## Problem details
For the data that follows, report how many lines contain the word "below", and nothing else.

## Data for this task
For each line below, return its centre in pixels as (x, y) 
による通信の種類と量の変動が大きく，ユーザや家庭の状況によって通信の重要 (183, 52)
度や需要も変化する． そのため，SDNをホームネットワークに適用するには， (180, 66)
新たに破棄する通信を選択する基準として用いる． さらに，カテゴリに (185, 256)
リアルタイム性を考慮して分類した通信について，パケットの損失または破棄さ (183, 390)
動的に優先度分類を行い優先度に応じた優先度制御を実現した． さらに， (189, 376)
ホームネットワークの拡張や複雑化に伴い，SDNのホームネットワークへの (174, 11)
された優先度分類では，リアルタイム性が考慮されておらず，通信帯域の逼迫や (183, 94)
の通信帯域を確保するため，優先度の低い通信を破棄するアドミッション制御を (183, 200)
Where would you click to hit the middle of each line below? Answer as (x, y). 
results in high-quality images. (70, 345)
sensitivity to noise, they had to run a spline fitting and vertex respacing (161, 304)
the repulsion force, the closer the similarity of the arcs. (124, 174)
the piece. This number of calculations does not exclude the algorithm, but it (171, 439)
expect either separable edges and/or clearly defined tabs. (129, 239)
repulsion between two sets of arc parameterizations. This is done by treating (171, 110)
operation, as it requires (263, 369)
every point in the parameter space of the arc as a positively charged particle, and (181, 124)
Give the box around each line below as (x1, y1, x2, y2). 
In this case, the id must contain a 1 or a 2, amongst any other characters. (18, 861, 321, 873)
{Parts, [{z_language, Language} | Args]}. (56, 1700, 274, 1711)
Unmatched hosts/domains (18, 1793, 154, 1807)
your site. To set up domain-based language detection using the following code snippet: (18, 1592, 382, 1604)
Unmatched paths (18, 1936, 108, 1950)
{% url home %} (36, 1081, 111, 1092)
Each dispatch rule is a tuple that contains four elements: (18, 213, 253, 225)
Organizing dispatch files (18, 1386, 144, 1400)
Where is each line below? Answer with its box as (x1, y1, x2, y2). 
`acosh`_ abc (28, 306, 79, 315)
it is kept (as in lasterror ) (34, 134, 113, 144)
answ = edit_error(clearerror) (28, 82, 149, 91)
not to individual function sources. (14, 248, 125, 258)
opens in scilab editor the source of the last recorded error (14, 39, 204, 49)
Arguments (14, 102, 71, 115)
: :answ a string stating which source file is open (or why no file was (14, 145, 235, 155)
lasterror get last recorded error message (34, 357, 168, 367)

## Answer to the problem
4